(What the exercise asks)
Copy out each line of the entries where the word "that" is present.

Saved entries
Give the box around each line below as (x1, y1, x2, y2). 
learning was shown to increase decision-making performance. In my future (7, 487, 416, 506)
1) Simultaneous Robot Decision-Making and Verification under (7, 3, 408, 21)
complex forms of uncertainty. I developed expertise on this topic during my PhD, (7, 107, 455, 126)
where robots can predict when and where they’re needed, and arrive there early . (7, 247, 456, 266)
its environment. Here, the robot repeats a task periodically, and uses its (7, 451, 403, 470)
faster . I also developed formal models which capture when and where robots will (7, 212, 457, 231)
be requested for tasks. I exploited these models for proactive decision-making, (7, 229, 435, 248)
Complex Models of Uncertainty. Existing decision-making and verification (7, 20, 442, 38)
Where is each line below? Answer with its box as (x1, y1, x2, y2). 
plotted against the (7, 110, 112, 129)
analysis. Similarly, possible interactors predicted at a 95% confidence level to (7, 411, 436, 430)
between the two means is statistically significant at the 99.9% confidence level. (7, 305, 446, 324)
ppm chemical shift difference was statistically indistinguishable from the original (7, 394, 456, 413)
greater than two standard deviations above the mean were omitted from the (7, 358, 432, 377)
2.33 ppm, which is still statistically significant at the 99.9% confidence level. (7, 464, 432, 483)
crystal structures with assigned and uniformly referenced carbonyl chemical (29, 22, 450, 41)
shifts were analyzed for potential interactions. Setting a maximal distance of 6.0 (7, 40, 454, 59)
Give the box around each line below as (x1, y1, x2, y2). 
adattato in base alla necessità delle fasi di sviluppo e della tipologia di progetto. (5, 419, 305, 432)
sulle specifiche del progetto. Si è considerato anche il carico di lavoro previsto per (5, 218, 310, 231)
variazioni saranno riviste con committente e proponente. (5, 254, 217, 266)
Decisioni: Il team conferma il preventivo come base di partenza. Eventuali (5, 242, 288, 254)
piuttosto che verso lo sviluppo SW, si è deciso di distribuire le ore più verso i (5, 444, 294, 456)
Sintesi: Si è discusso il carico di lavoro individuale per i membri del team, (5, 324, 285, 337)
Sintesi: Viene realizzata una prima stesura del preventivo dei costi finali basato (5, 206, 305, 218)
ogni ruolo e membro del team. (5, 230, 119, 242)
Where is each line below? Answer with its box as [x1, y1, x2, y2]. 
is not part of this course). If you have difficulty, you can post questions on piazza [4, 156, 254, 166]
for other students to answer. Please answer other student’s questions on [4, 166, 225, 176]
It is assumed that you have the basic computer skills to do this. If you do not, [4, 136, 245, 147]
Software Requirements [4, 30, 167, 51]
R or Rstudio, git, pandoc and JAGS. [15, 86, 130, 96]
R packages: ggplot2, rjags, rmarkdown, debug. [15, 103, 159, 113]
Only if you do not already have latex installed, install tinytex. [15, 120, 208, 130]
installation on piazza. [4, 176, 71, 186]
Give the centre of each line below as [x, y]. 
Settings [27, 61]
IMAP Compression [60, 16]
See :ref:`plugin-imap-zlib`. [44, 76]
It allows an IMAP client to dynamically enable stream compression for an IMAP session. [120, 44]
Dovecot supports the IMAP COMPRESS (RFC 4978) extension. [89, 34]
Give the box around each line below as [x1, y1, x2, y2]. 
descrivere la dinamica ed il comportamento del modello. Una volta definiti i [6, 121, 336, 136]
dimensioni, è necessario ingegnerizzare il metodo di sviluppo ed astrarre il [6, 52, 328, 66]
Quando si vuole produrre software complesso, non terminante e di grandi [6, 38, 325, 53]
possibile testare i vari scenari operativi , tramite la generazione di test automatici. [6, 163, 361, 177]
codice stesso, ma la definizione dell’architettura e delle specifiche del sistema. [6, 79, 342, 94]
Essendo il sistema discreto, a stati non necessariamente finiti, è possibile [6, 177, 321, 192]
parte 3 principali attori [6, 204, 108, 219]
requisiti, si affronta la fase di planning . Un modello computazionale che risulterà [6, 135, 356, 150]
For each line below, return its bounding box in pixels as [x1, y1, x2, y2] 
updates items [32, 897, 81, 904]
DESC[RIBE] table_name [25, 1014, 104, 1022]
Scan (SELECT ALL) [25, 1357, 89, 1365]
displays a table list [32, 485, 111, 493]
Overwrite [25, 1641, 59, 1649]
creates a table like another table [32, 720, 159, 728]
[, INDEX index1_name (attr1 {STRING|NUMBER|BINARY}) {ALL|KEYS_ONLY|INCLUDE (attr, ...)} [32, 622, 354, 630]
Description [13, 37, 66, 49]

---

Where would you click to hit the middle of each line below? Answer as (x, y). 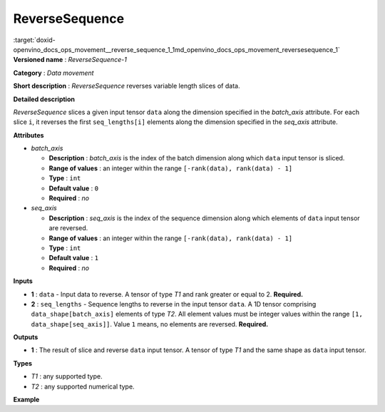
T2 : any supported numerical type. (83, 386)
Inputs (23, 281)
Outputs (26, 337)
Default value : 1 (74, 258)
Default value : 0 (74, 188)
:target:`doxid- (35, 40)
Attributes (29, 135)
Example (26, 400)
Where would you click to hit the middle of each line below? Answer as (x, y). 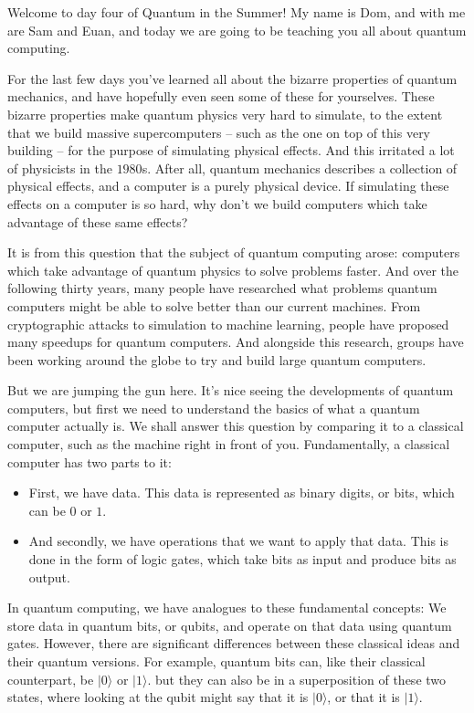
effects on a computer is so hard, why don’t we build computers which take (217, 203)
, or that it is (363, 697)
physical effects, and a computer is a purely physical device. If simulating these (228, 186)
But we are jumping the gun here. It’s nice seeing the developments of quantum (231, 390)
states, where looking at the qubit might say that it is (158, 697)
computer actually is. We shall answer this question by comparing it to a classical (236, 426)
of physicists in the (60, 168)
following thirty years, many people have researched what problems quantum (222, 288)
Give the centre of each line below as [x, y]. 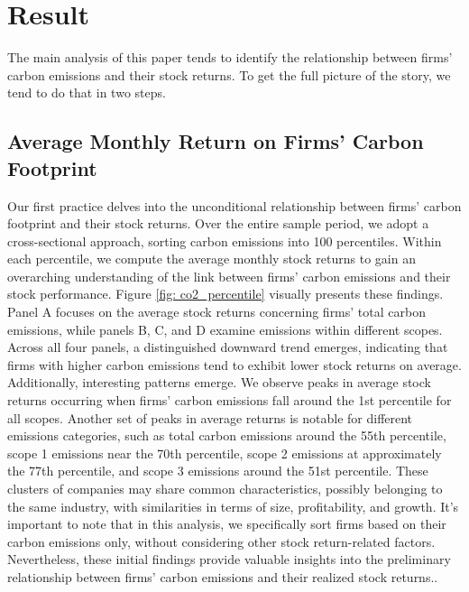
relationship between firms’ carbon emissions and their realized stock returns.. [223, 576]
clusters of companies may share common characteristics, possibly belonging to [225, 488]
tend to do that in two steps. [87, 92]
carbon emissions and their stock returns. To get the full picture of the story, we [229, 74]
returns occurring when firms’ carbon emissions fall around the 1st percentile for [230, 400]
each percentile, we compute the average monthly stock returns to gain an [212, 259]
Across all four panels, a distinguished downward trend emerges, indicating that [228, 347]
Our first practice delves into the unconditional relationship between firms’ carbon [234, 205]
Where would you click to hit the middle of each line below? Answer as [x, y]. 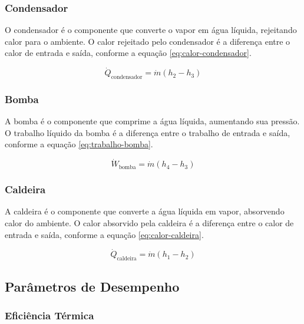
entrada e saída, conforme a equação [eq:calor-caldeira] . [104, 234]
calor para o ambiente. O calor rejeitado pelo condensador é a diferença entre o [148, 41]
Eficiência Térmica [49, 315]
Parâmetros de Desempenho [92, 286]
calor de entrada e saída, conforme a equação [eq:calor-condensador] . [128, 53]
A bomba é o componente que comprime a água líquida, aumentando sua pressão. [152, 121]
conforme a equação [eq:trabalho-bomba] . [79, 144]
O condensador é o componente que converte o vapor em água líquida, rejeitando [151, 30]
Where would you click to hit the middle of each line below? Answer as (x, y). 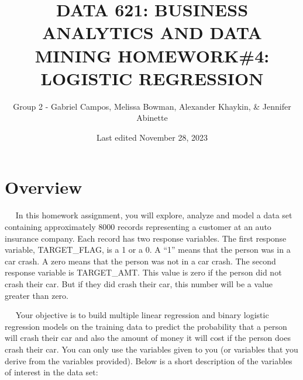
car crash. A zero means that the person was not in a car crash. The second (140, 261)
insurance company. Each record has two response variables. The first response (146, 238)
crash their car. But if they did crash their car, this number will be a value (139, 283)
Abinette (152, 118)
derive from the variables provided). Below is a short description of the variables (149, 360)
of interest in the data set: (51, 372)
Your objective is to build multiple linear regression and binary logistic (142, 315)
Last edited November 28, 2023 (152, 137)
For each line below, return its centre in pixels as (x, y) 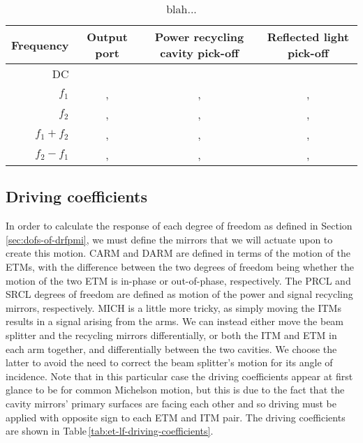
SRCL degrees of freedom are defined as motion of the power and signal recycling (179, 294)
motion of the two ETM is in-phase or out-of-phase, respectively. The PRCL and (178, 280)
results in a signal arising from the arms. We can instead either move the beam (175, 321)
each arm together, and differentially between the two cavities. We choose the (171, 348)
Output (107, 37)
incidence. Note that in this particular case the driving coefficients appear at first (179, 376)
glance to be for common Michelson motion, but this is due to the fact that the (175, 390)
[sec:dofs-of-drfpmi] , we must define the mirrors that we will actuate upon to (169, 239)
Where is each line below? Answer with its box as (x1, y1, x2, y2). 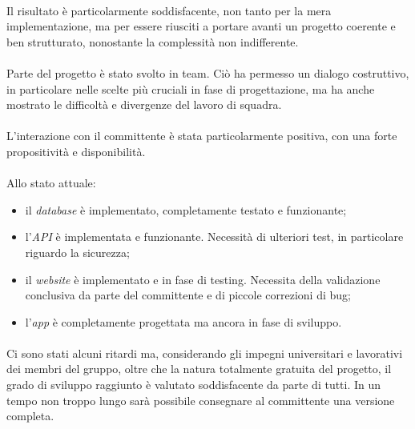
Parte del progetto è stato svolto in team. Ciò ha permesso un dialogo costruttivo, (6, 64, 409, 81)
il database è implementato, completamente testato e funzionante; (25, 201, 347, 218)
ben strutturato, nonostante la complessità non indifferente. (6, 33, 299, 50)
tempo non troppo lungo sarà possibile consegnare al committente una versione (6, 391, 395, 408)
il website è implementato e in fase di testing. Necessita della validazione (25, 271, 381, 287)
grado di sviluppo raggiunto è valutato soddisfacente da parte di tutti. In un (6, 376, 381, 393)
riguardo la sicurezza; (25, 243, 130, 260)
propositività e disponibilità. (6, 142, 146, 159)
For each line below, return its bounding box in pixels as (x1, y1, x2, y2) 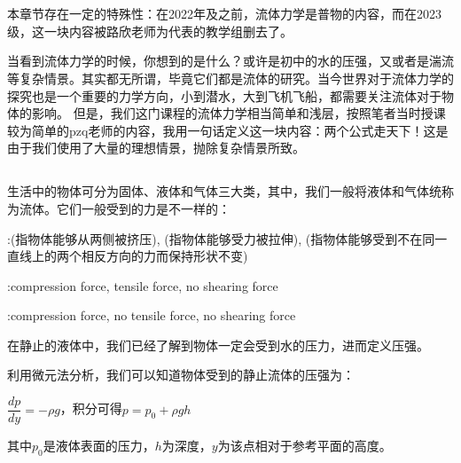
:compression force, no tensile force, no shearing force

--

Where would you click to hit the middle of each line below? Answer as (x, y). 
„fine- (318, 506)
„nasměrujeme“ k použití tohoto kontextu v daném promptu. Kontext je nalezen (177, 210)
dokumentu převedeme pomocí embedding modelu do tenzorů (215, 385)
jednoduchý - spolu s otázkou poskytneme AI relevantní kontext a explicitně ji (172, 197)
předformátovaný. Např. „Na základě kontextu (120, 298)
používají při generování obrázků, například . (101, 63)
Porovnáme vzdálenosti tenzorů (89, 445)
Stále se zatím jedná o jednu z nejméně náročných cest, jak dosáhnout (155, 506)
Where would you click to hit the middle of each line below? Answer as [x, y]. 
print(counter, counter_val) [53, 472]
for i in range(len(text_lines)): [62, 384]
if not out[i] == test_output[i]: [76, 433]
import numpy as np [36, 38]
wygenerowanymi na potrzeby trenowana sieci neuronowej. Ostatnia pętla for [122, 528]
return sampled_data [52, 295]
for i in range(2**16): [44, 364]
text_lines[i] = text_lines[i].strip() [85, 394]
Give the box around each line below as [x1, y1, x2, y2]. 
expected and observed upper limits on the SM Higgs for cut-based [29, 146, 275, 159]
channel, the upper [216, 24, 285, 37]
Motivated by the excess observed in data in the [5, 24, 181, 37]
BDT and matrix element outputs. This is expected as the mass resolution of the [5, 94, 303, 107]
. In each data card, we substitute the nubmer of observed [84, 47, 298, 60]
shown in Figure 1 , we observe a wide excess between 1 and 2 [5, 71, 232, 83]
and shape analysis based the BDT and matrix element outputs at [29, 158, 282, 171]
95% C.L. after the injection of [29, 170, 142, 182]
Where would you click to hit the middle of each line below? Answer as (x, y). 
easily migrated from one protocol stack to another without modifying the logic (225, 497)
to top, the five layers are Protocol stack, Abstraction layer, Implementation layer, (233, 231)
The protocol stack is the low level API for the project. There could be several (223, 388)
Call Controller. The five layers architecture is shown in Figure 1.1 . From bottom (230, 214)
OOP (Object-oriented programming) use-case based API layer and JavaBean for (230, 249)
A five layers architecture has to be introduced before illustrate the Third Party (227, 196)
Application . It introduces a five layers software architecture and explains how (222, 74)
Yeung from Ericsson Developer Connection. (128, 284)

(Solved exercise)
It is assumed that you have the basic computer skills to do this. If you do not, [4, 136, 245, 147]
, or that it is (363, 697)
states, where looking at the qubit might say that it is (158, 697)
tend to do that in two steps. [87, 92]
Across all four panels, a distinguished downward trend emerges, indicating that [228, 347]
car crash. A zero means that the person was not in a car crash. The second (140, 261)
incidence. Note that in this particular case the driving coefficients appear at first (179, 376)
glance to be for common Michelson motion, but this is due to the fact that the (175, 390)
[sec:dofs-of-drfpmi] , we must define the mirrors that we will actuate upon to (169, 239)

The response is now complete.